For those not familiar with this blog, when it was originally planned in early 2017 (we’re approaching our fourth anniversary of going live, but were already doing dry runs by early March) it had foreseen a regular feature called “Social Lenses.” This was created to allow occasional comment on wider social issues generated by (good, preferably excellent) films or television series. Examples of early forays into this somewhat idiosyncratic genre are here (“Spotlight”), here (“The Florida Project”), and here (“Big Little Lies”).

The feature never really took off, partly because I haven’t seen that many great films since starting the blog (more reading and writing, less viewing), and partly because I haven’t felt especially moved to comment by those films I have seen in the past four years.

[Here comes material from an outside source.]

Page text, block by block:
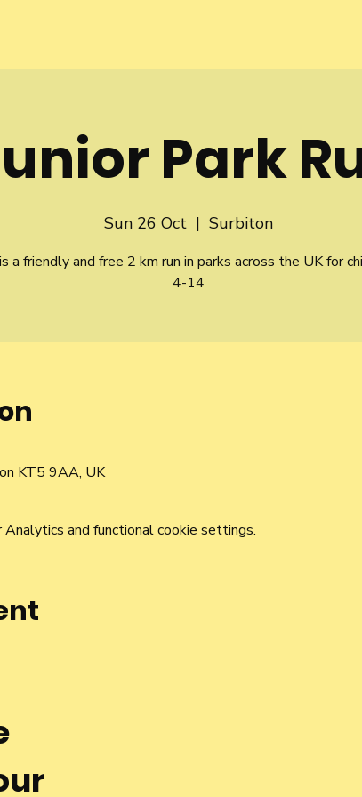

But I’ve just completed viewing the four-part series “Room 2806, The Accusation” (Netflix, released December 2020) as a homework assignment for a Zoom meetup every two weeks with a group of friends. It’s one of the best regular get-togethers I participate in, partly due to the conviviality of the group itself and partly due to the fact that we’ve begun identifying “discussion topics” and the latter have led to thought-provoking and lively discussion. The first of these was “The 1619 Project”; the second was “AOC,” and the third is this documentary series.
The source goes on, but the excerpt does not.